During this recession, GDP declined by 3.3 per cent over three quarters (nine months) because of a sharp decline of 16 per cent in exports. Investment by business in new buildings and machinery subsequently fell by 22 per cent. Increases in government spending, consumer spending, and easier monetary policy (lower interest rates and increased money supply) provided the support necessary for recovery. (See Recession of 2008–09 in Canada.)
COVID-19 Recession
During the COVID-19 pandemic, federal, provincial and local governments implemented public health measures to limit the spread of the virus. Measures, such as social distancing and restrictions on non-essential businesses impacted employment and economic activity (see Unemployment in Canada). On 1 May 2020, the C.D. Howe Institute’s Business Cycle Council announced that Canada entered a recession in the first quarter of 2020. The recession’s trough occurred in April of that year, but as of May 2020, the Canadian economy began recovering. According to an August 2021 report released by the Business Cycle Council, the COVID-19 recession is “the shortest and deepest recession since the Great Depression that began in 1929.” (See also Great Depression in Canada.)

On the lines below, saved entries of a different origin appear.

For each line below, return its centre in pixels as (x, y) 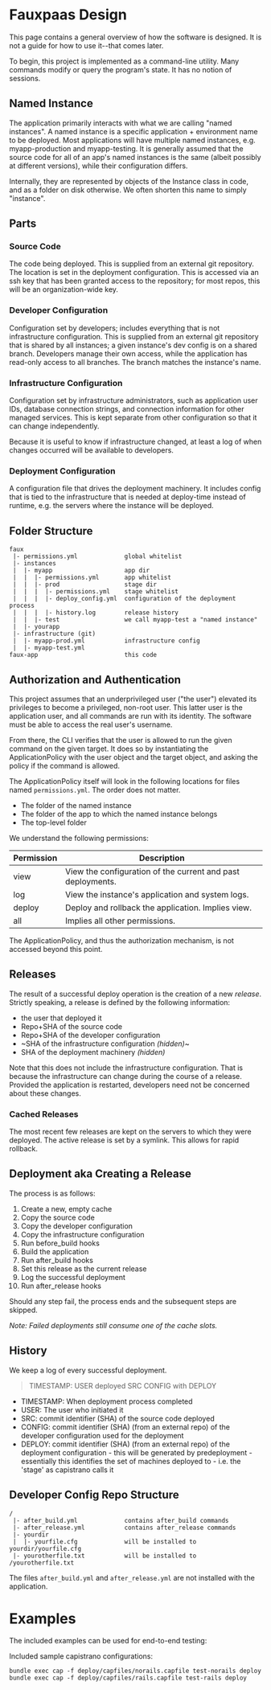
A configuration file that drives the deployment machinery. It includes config (135, 489)
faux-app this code (83, 655)
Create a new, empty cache (66, 1208)
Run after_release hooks (61, 1286)
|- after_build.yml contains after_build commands (121, 1520)
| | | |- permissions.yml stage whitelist (96, 592)
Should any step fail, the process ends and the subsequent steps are (123, 1301)
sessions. (25, 78)
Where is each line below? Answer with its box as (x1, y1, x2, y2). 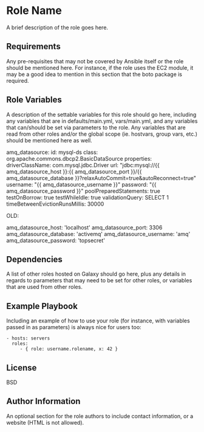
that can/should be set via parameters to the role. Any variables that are (6, 124, 186, 131)
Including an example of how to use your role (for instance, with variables (6, 317, 190, 324)
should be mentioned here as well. (6, 136, 92, 144)
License (6, 363, 37, 373)
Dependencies (6, 254, 63, 265)
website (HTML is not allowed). (6, 419, 84, 426)
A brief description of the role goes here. (6, 24, 108, 31)
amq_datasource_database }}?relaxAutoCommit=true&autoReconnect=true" (6, 174, 196, 181)
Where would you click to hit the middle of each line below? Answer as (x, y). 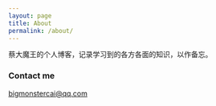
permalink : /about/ (41, 31)
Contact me (32, 75)
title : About (30, 23)
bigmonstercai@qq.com (48, 93)
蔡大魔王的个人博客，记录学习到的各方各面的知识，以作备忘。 (110, 55)
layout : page (30, 16)
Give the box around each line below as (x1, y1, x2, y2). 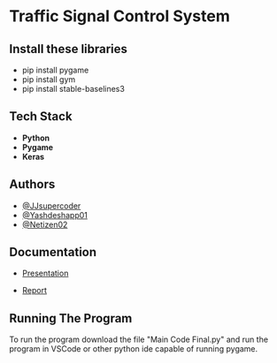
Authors (9, 177, 56, 192)
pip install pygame (21, 64, 89, 75)
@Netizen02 (21, 219, 68, 230)
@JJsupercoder (21, 200, 81, 211)
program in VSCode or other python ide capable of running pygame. (9, 344, 258, 354)
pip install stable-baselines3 (21, 84, 126, 94)
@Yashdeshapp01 (21, 209, 88, 220)
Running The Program (9, 311, 133, 326)
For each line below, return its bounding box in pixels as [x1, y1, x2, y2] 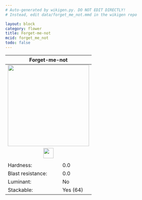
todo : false [5, 40, 30, 46]
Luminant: [8, 178, 31, 185]
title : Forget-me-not [5, 31, 51, 36]
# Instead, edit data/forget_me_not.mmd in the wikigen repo [5, 12, 137, 17]
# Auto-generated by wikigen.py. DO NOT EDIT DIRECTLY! [5, 7, 126, 13]
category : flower [5, 26, 42, 31]
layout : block [5, 21, 35, 26]
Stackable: [8, 186, 33, 193]
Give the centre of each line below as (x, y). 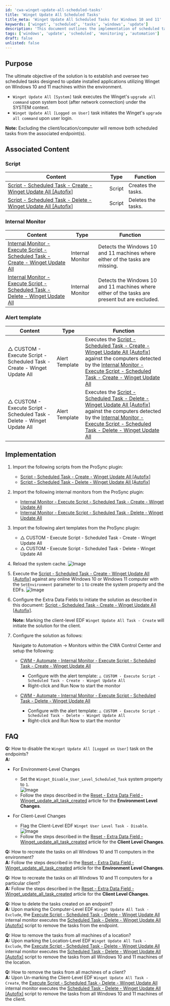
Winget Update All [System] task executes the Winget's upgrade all (84, 97)
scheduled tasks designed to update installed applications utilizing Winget (82, 81)
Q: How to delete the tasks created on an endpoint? (59, 904)
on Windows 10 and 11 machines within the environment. (64, 86)
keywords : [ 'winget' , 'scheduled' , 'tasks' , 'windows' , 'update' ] (77, 24)
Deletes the (142, 200)
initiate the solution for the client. (47, 625)
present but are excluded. (129, 299)
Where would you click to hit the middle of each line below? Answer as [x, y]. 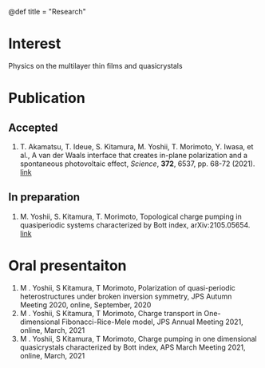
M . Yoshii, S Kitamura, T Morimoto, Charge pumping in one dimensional [138, 338]
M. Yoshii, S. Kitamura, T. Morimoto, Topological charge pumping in [131, 216]
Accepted [33, 127]
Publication [47, 98]
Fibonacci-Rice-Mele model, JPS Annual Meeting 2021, [152, 322]
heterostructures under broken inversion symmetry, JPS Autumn [126, 296]
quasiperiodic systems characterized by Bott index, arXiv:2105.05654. [135, 225]
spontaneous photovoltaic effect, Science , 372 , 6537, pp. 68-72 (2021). [137, 164]
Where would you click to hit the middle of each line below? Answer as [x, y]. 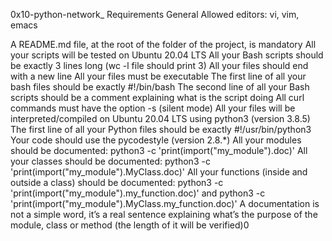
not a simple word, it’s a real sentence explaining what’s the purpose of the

Canadian Recessions Since 1929
Monthly Peak |
Monthly Trough |
February 2020 |
April 2020 |
October 2008 |
May 2009 |
March 1990 |
May 1992 |
June 1981 |
October 1982 |
October 1974 |
March 1975 |
March 1960 |
March 1961 |
March 1957 |
January 1958 |
July 1953 |
July 1954 |
April 1951 |
December 1951 |
August 1947 |
March 1948 |
November 1937 |
June 1938 |
April 1929 |
February 1933 |
Source: C.D. Howe Institute Business Cycle Council.
Recession vs. Depression
A recession usually lasts for less than one year. The risk of a recession is that it can last for a longer time and the economic decline can be very great, in which case it can be called a depression. Though there are no hard and fast rules that define what constitutes a depression, it can be characterized as a long period of time with mass unemployment, falling prices, low incomes, and a persistent lack of confidence in the future of the economy. The Great Depression, which lasted from 1929 to 1939, was the worst economic downturn in history.
The C.D. Howe Institute’s Business Cycle Council created a classification system for recessions, grouping them together by category. According to the council: “Category 1 recessions have only a short, mild drop in GDP and no decline in quarterly employment. At the other extreme, Category 5 recessions involve extremely rapid contractions of the economy over an extended period of time.”